26 апреля 1986 года случилась одна из самых страшных техногенных катастроф человечества – авария на Чернобыльской АЭС. Благодаря решительным мерам государства и самоотверженным действиям всех ликвидаторов удалось в кратчайшие сроки максимально сократить её негативные последствия. Без них они были бы по-настоящему страшными. Важная задача легла на плечи лётчиков – именно они тушили пожар в реакторе.

О том, как это было, в рамках проекта «Говорят Герои. Диалог поколений», нам рассказал Н. Т. Антошкин, Герой Советского Союза – он руководил действиями авиагруппы, занимавшейся ликвидацией последствий аварии.

­– Николай Тимофеевич, вы смотрели американский сериал «Чернобыль»? Какие впечатления остались?

– Начал смотреть, но продолжать не стал, потому что показывали совершенно не то. Надо было показывать мужество, героизм, самоотверженность всех людей, которые работали в небе и на земле, а не небылицы, в том числе, про голых шахтёров. Единственное достоинство сериала в том, что создатели в принципе подняли тему Чернобыля. Катастрофа на ЧАЭС (у нас называют авария), самая страшная и тяжелая техногенная катастрофа XX-го века. Одно дело война с применением обычного оружия. Другое дело – радиация, когда заражение происходит на огромной территории и которая может убивать и мгновенно, и медленно. На войне ты видишь противника и знаешь его, а здесь враг невидим и от этого еще опаснее.

Если бы мы не закрыли реактор вовремя, то графит внутри него продолжал бы гореть примерно около 100 суток, и всё это время радиация продолжала бы рассеиваться по миру. Весь земной шар бы опутало! И, как говорят некоторые учёные, людей пришлось бы расселять в радиусе минимум 800-850 км. А на сколько бы выросло число онкозаболеваний?

Лётчики, работавшие в первые сутки, однозначно говорят, что авария на ЧАЭС – это хуже, чем война. На войне ты выполнил задачу, отстрелялся или отбомбился и забыл это дело, а здесь радиация постепенно воздействует на организм. И даже после того, как ты вернулся оттуда. Человек, зная об этом, всё время находится в каком-то напряженном состоянии, всё время ощущает, что с ним может вот-вот что-то случиться.

Я вывел из себя радиацию (~ 650 рентген), с Божьей помощью, поэтому живой до сих пор. Но многие, попросту лишились 20-30 лет своей жизни и умерли молодыми. Это страшная вещь. Ветераны Великой Отечественной войны не с одним десятком ранений до 103 лет доживают, а чернобыльцы гораздо раньше умирали. У меня под командованием были солдаты, лейтенанты, старшие лейтенанты, которым по 20-24 года было – очень многие умерли в 45-50 лет. Это те, которые работали под вертолетами или охлаждали жидким азотом реактор снизу.

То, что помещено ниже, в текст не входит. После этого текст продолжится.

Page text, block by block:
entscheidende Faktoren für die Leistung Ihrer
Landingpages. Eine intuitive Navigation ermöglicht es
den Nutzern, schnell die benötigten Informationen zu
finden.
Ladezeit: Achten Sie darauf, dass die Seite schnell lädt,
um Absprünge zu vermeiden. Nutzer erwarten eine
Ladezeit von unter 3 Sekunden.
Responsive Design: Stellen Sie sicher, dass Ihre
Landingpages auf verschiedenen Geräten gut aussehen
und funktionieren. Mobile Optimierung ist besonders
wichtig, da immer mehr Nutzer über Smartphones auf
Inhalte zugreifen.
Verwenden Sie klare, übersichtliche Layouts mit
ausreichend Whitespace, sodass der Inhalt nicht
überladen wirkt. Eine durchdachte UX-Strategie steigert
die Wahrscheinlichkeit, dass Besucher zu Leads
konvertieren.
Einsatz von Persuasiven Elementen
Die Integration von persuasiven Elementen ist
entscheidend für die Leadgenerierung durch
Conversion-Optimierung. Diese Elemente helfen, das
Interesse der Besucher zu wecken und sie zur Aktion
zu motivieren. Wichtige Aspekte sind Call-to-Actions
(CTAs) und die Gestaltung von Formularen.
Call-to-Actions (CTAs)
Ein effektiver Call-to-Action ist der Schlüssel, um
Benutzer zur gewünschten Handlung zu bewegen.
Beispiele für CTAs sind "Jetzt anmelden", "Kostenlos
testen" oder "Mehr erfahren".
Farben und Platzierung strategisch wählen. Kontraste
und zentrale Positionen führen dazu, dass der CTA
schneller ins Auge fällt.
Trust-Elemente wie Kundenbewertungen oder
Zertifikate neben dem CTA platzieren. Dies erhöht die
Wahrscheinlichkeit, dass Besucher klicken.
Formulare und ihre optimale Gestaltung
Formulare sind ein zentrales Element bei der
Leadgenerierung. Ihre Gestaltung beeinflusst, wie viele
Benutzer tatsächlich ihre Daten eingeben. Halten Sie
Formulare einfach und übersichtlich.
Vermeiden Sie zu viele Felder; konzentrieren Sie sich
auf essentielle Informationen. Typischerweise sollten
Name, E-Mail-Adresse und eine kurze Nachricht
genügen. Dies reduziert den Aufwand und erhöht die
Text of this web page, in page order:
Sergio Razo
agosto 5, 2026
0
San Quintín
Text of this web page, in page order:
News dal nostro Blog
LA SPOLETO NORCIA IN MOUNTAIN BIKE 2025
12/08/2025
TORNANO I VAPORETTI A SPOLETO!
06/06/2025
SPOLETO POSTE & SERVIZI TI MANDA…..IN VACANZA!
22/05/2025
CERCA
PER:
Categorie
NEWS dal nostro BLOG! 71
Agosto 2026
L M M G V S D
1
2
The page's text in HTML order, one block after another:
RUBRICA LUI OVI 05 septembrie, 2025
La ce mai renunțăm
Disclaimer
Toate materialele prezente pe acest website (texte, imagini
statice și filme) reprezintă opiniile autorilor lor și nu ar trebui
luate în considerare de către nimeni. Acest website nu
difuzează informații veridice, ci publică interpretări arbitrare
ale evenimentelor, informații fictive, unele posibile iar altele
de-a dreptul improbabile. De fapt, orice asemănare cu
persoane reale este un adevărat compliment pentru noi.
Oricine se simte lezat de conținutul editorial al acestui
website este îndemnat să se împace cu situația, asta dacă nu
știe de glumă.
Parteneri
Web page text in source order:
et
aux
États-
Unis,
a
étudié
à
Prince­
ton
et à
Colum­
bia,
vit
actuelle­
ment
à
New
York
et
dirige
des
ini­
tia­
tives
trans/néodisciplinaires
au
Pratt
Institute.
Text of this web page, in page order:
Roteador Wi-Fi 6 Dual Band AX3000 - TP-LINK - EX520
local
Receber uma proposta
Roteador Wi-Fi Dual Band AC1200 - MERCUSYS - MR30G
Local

Во время ликвидации последствий мне пришлось руководить действиями сводной авиационной группы и теми тысячами людей, которые обеспечивали действия авиации, с первого дня и по 6 мая 1986-го. А затем я ещё 20 раз выполнял задачи в районе аварийного реактора, в 30-километровой зоне отчуждения – видел всё с земли и с воздуха. Примерно за девять суток мне пришлось организовать в тот район более 4 тыс. вылетов, из которых более 3,6 тыс. в одну точку. Важно было обеспечить высокую безопасность и продумать правильные маршруты и методики сброса грузов в реактор, ведь вылеты следовали буквально один за одним. И не дай Бог в небе вертолёты или самолёты столкнутся.

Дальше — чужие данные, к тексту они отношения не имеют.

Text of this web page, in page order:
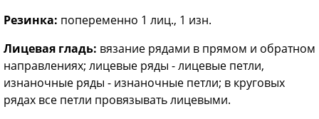
Резинка: попеременно 1 лиц., 1 изн.
Лицевая гладь: вязание рядами в прямом и обратном
направлениях; лицевые ряды - лицевые петли,
изнаночные ряды - изнаночные петли; в круговых
рядах все петли провязывать лицевыми.
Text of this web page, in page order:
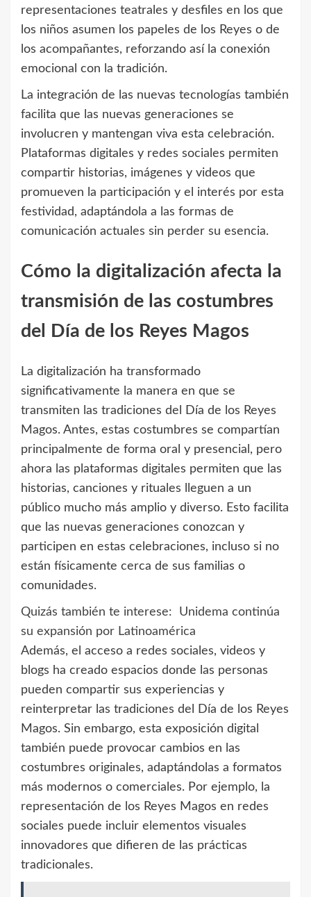
representaciones teatrales y desfiles en los que
los niños asumen los papeles de los Reyes o de
los acompañantes, reforzando así la conexión
emocional con la tradición.
La integración de las nuevas tecnologías también
facilita que las nuevas generaciones se
involucren y mantengan viva esta celebración.
Plataformas digitales y redes sociales permiten
compartir historias, imágenes y videos que
promueven la participación y el interés por esta
festividad, adaptándola a las formas de
comunicación actuales sin perder su esencia.
Cómo la digitalización afecta la
transmisión de las costumbres
del Día de los Reyes Magos
La digitalización ha transformado
significativamente la manera en que se
transmiten las tradiciones del Día de los Reyes
Magos. Antes, estas costumbres se compartían
principalmente de forma oral y presencial, pero
ahora las plataformas digitales permiten que las
historias, canciones y rituales lleguen a un
público mucho más amplio y diverso. Esto facilita
que las nuevas generaciones conozcan y
participen en estas celebraciones, incluso si no
están físicamente cerca de sus familias o
comunidades.
Quizás también te interese:
Unidema continúa
su expansión por Latinoamérica
Además, el acceso a redes sociales, videos y
blogs ha creado espacios donde las personas
pueden compartir sus experiencias y
reinterpretar las tradiciones del Día de los Reyes
Magos. Sin embargo, esta exposición digital
también puede provocar cambios en las
costumbres originales, adaptándolas a formatos
más modernos o comerciales. Por ejemplo, la
representación de los Reyes Magos en redes
sociales puede incluir elementos visuales
innovadores que difieren de las prácticas
tradicionales.
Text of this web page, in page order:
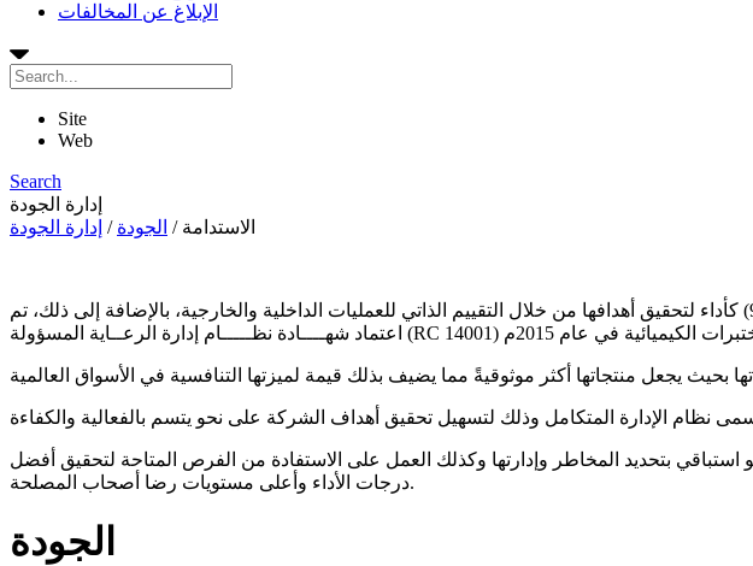
الإبلاغ عن المخالفات
Site
Web
Search
إدارة الجودة
الاستدامة / الجودة / إدارة الجودة
بهدف تحقيق أعلى المعايير في مجالات الجودة والسلامة والبيئة، اعتمدت الشركة نظام إدارة الجودة (آيزو 9001) كأداء لتحقيق أهدافها من خلال التقييم الذاتي للعمليات الداخلية والخارجية، بالإضافة إلى ذلك، تم
بتحديد المخاطر وإدارتها وكذلك العمل على الاستفادة من الفرص المتاحة لتحقيق أفضل
درجات الأداء وأعلى مستويات رضا أصحاب المصلحة.
الجودة

Николай Тимофеевич Антошкин, Герой Советского Союза,  фото соцсети

Во время ликвидации последствий мне пришлось руководить действиями сводной авиационной группы и теми тысячами людей, которые обеспечивали действия авиации, с первого дня и по 6 мая 1986-го. А затем я ещё 20 раз выполнял задачи в районе аварийного реактора, в 30-километровой зоне отчуждения – видел всё с земли и с воздуха. Примерно за девять суток мне пришлось организовать в тот район более 4 тыс. вылетов, из которых более 3,6 тыс. в одну точку. Важно было обеспечить высокую безопасность и продумать правильные маршруты и методики сброса грузов в реактор, ведь вылеты следовали буквально один за одним. И не дай Бог в небе вертолёты или самолёты столкнутся.

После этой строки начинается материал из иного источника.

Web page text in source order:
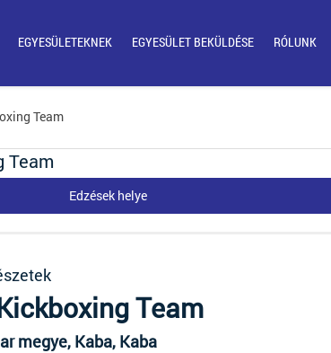
EGYESÜLETEKNEK EGYESÜLET BEKÜLDÉSE RÓLUNK
Team
Team
Edzések helye
Team
megye, Kaba, Kaba
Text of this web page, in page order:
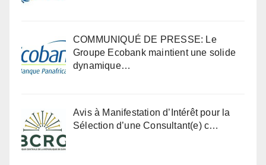
COMMUNIQUÉ DE PRESSE: Le
Groupe Ecobank maintient une solide
dynamique…
Avis à Manifestation d’Intérêt pour la
Sélection d’une Consultant(e) c…
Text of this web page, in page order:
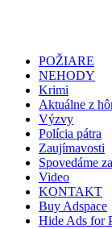
POŽIARE
NEHODY
Krimi
Aktuálne z
Výzvy
Polícia pátra
Zaujímavosti
Spovedáme
Video
KONTAKT
Buy Adspace
Hide Ads for
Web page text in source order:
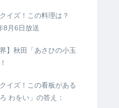
イズ！この料理は？
8月6日放送
】秋田「あさひの小玉
イズ！この看板がある
わをい」の答え：
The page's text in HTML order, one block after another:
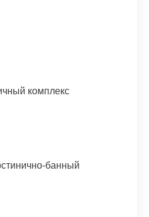
комплекс
банный
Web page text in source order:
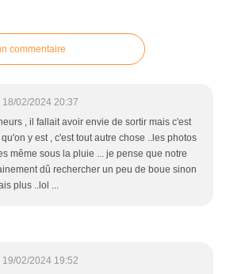
commentaire
18/02/2024 20:37
, il fallait avoir envie de sortir mais c'est
y est , c'est tout autre chose ..les photos
même sous la pluie ... je pense que notre
dû rechercher un peu de boue sinon
plus ..lol ...
19/02/2024 19:52
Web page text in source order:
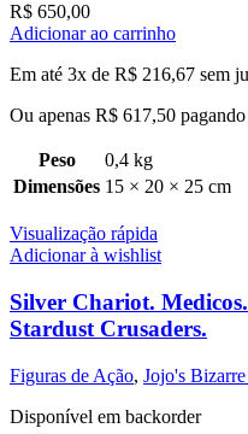
R$ 650,00
Adicionar ao carrinho
Em até 3x de R$ 216,67 sem
Ou apenas R$ 617,50
Peso
0,4 kg
Dimensões 15 × 20 × 25 cm
Visualização rápida
Adicionar à wishlist
Silver Chariot.
Stardust Crusaders.
Figuras de Ação, Jojo's
Disponível em backorder
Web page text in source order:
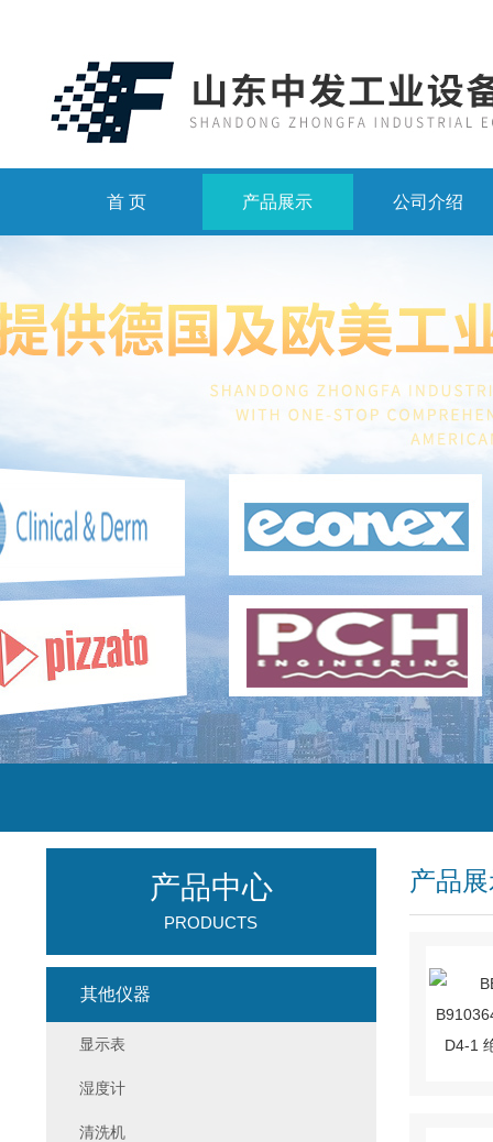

Нормальной нормой для экипажей в первые дни было до 10-15, а подполковник Ю. Н. Яковлев, в дальнейшем полковник, практически за три дня выполнил 83 вылета, 76 из которых на реактор! Точно так же рвались «в бой» А. И. Серебряков, Б. А. Нестеров и многие другие. Приходилось их даже отстранять от полётов в этом районе и заставлять только проверкой и подготовкой новых экипажей заниматься. Такого энтузиазма и рвения я нигде не видел за всю свою многолетнюю службу в авиации. Мы, например, даже занижали цифры по сброшенным грузам, которые докладывали руководителю Правительственной комиссии по ликвидации последствий аварии на ЧАЭС Б. Е. Щербине. Каждый день он требовал нарастить объёмы сбрасываемого груза в реактор, и мы боялись, что не сможем справиться с новыми требованиями. Поэтому старались всё делать с запасом. Уже потом, когда я раскрыл свою «перестраховку» Б.Е. Щербине, он рассмеялся и сказал, что если бы у нас в государстве все делали бы больше, а докладывали меньше, то давно уже при коммунизме жили!

– Как себя люди чувствовали после первых высоких доз радиации?

– У тех, кто работал внизу, голос начинал сипеть, садиться, голосовые связки ослаблялись. «Лечили» это таблетками с йодом. Я их брал у Правительственной комиссии, раздавал среди своих подчиненных и сам использовал. Во рту был постоянно привкус ржавого железа, сухота. Постоянно чувствовалась очень сильная усталость.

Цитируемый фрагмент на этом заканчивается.